Based upon the foregoing and subject to the qualifications, assumptions and other statements set forth herein, we are of the opinion that (i) upon issuance thereof in the manner described in the Registration Statement, the Exchange Notes will constitute valid and legally binding obligations, enforceable against the Company and the Subsidiary Guarantors in accordance with their terms, except as limited by bankruptcy, insolvency, fraudulent conveyance, fraudulent transfer, moratorium, reorganization and other similar laws of general application affecting the rights and remedies of creditors and by general principles of equity (regardless of whether enforceability is considered in a proceeding in equity or at law) and (ii) the Guarantees of each of the Subsidiary Guarantors will constitute valid and legally binding obligations, enforceable against the Subsidiary Guarantors in accordance with their terms, except as limited by bankruptcy, insolvency, fraudulent conveyance, fraudulent transfer, moratorium, reorganization and other similar laws of general application affecting the rights and remedies of creditors and by general principles of equity (regardless of whether enforceability is considered in a proceeding in equity or at law).

 

The opinions expressed above assume that the Exchange Notes issued under the Indenture have been duly executed, authenticated, issued and delivered in accordance with the provisions of the Indenture upon exchange for the 8% Series A Senior Notes due 2017 as provided for therein.

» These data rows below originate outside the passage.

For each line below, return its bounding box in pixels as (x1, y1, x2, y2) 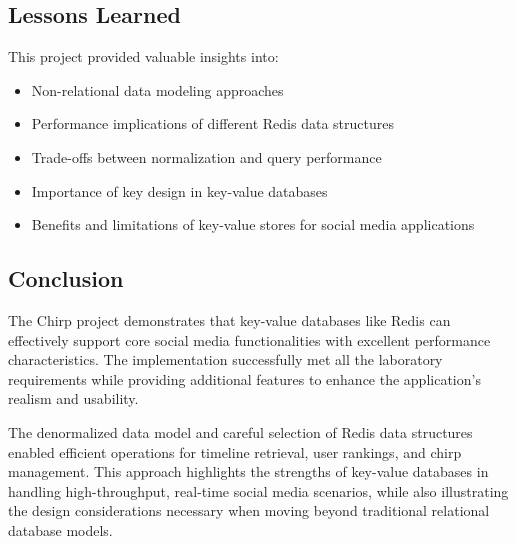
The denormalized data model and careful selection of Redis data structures (8, 421, 473, 442)
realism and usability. (8, 388, 139, 409)
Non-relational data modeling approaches (31, 79, 284, 100)
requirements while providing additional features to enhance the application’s (8, 368, 481, 389)
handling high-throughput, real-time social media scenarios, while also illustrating (8, 480, 509, 501)
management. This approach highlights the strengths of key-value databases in (8, 461, 489, 482)
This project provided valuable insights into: (8, 46, 279, 67)
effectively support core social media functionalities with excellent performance (8, 329, 491, 350)
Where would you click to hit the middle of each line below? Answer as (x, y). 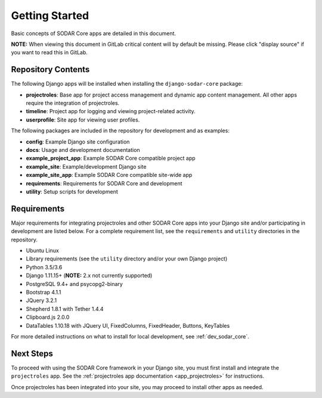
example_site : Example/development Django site (86, 166)
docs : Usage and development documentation (83, 150)
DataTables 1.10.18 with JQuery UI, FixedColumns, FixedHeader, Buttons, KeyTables (128, 325)
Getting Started (50, 15)
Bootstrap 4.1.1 (44, 292)
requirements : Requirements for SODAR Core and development (104, 183)
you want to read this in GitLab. (49, 52)
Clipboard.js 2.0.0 (48, 317)
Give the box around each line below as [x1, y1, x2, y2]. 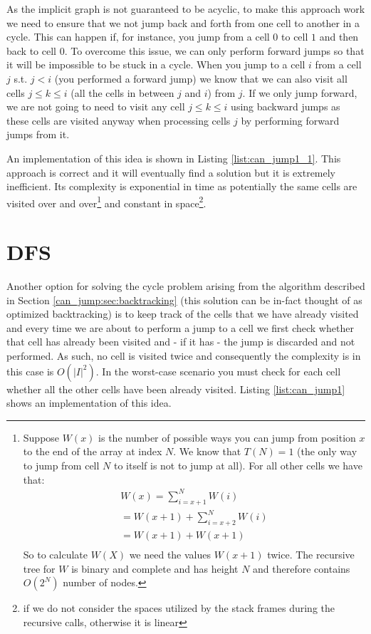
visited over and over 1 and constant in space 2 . [6, 193, 207, 210]
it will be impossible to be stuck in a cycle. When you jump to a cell [6, 57, 305, 72]
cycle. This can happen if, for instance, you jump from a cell [6, 29, 270, 44]
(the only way [297, 444, 357, 459]
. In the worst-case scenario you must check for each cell [95, 363, 341, 378]
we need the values [129, 546, 211, 561]
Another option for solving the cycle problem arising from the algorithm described [6, 279, 365, 293]
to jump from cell [23, 458, 100, 473]
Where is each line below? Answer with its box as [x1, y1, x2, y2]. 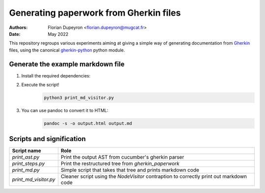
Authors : [9, 24, 28, 30]
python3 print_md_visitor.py [44, 95, 114, 100]
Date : [9, 31, 21, 37]
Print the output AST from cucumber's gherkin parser [60, 154, 184, 161]
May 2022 [48, 31, 69, 37]
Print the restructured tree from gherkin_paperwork [60, 160, 180, 167]
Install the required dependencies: [21, 72, 91, 78]
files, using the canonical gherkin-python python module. [9, 47, 125, 53]
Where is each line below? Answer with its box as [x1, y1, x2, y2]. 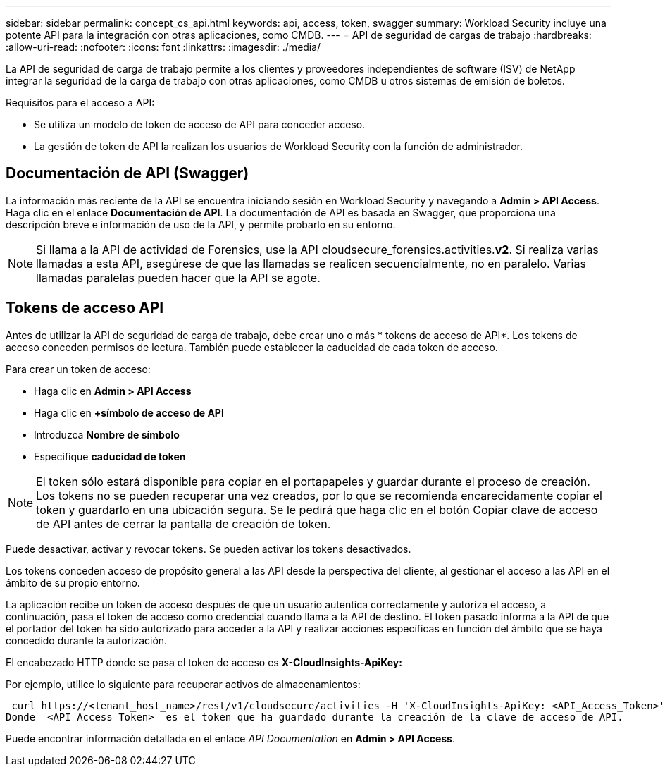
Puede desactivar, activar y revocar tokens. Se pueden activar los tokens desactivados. [6, 542, 411, 555]
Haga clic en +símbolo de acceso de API [34, 406, 224, 419]
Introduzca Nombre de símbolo [34, 428, 180, 441]
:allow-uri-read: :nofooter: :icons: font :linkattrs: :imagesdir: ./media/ [6, 41, 321, 53]
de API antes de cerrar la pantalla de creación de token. [36, 516, 331, 531]
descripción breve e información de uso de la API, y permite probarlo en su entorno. [6, 218, 396, 231]
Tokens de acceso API [6, 299, 164, 317]
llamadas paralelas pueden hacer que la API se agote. [36, 270, 321, 285]
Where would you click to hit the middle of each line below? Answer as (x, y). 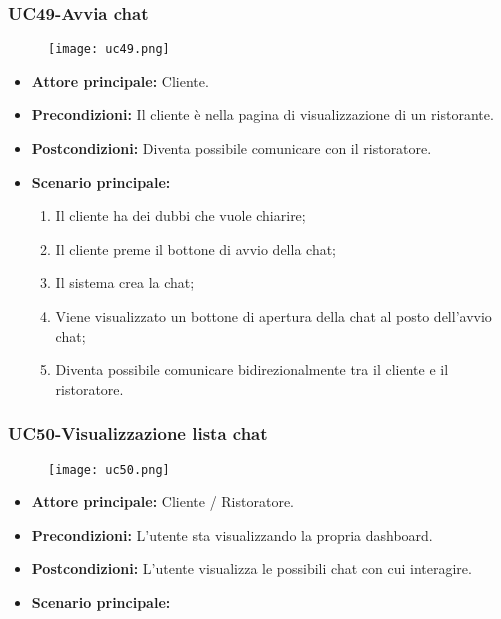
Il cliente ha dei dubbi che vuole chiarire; (180, 215)
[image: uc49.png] (109, 49)
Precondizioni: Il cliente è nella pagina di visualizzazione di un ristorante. (262, 114)
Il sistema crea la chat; (125, 282)
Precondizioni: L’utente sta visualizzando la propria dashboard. (232, 534)
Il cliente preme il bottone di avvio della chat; (196, 248)
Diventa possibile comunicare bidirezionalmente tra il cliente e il (252, 369)
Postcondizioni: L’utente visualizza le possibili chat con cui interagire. (251, 568)
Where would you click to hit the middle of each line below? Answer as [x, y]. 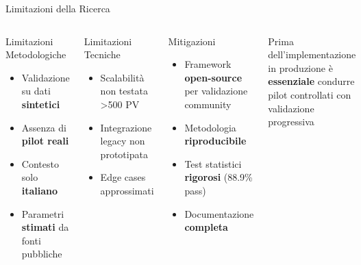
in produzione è [300, 67]
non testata [124, 91]
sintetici [41, 104]
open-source [213, 77]
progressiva [291, 122]
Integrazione [126, 127]
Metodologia [210, 127]
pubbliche [42, 254]
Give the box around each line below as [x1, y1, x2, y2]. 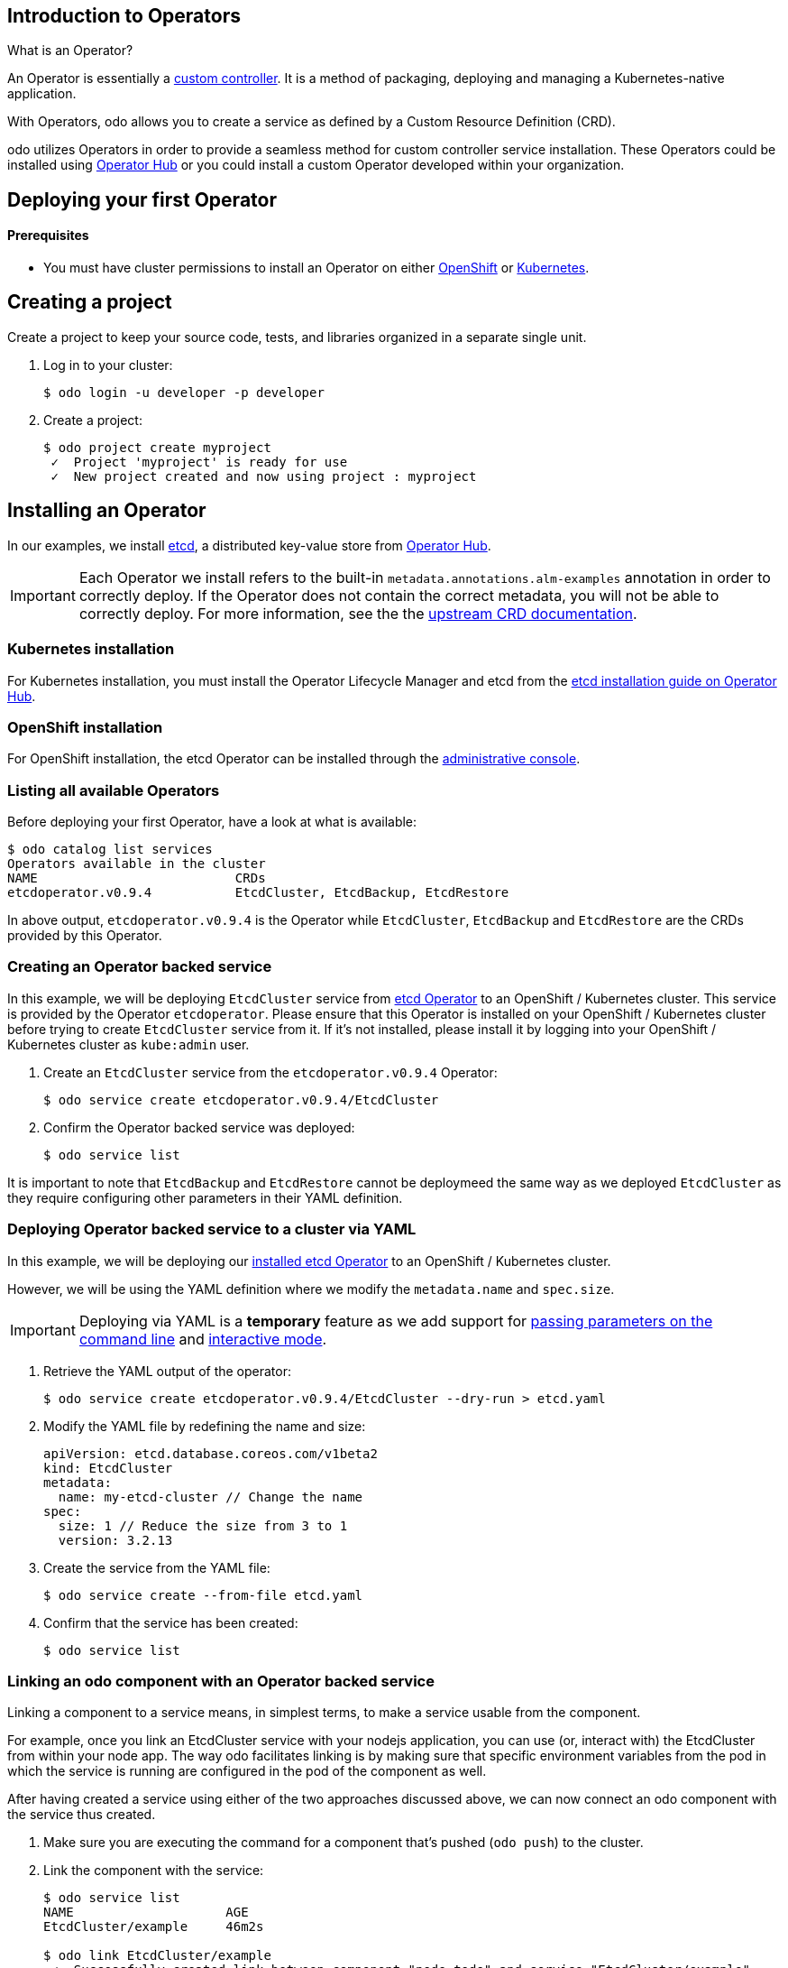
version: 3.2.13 [58, 1532, 173, 1548]
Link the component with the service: [43, 1862, 264, 1879]
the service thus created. [7, 1806, 156, 1823]
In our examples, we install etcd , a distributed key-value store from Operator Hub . [7, 537, 491, 553]
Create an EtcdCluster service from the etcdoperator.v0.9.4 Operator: [43, 1064, 498, 1080]
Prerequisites [7, 227, 89, 244]
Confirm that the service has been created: [43, 1614, 298, 1631]
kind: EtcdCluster [43, 1460, 173, 1475]
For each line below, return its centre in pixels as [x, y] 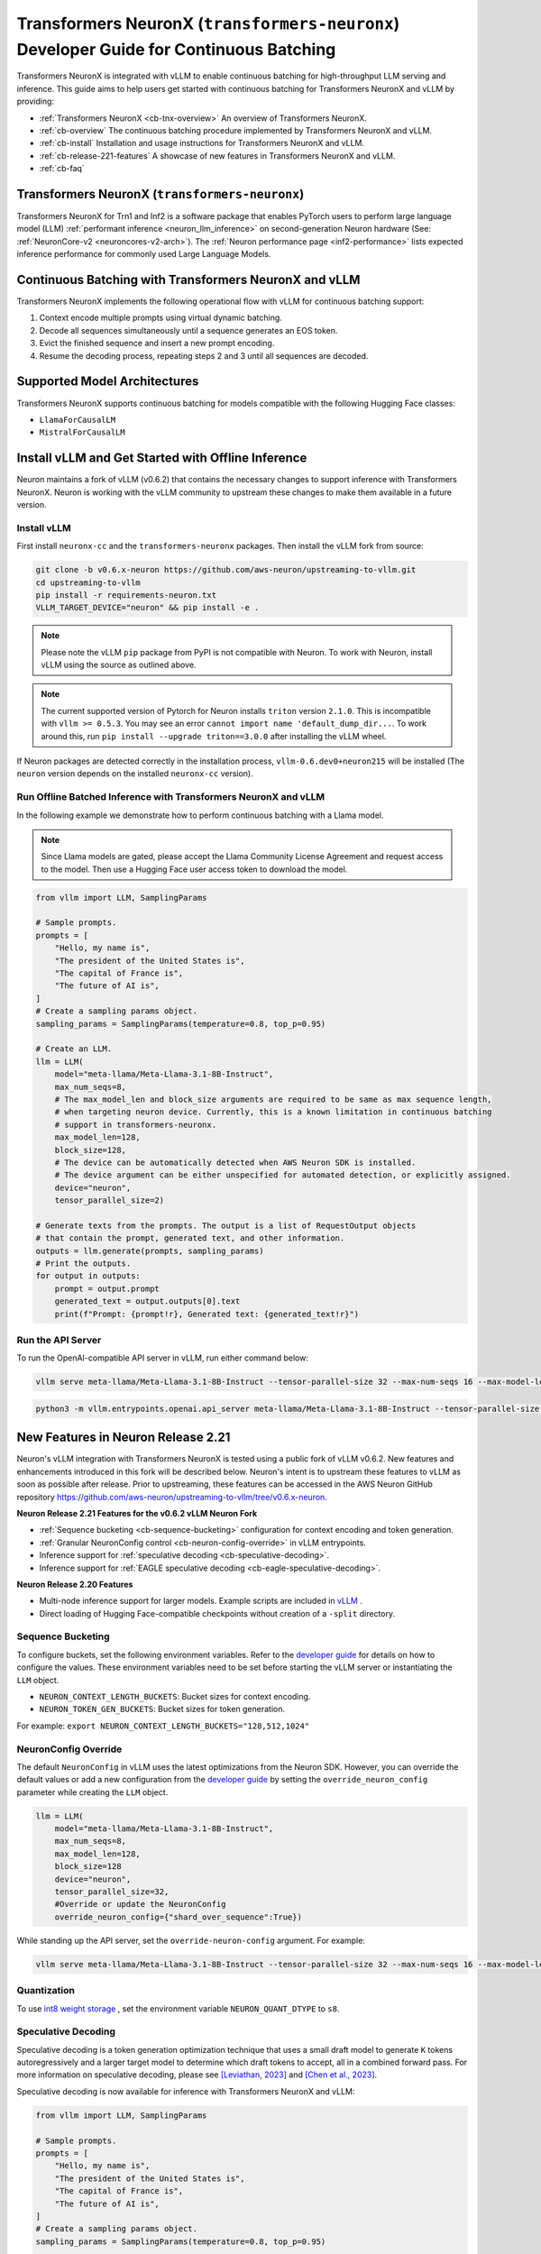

Hornbeck Offshore Services, Inc.

September 29, 2009

Page 2

 

Except as otherwise stated below, the opinions expressed herein are based upon, and limited to, the laws of the states of Texas and New York and of the United States and the Delaware General Corporation Law. The reference and limitation to “Delaware General Corporation Law” includes the statutory provisions and all applicable provisions of the Delaware Constitution and reported judicial decisions interpreting these laws. We do not undertake to provide any opinion as to any matter or to advise any person with respect to any events or changes occurring subsequent to the date of this letter.

 

The opinions expressed in this letter are provided as legal opinions only and not as any guaranties or warranties of the matters discussed herein, and such opinions are strictly limited to the matters stated herein, and no other opinions may be implied.

 

We are aware that we are referred to under the heading “Legal Matters” in the prospectus forming a part of the Registration Statement, and we hereby consent to such use of our name therein and the filing of this opinion as Exhibit 5 to the Registration Statement. In giving this consent, we do not hereby admit that we are within the category of persons whose consent is required under Section 7 of the Securities Act or the Rules and Regulations of the Securities and Exchange Commission promulgated thereunder.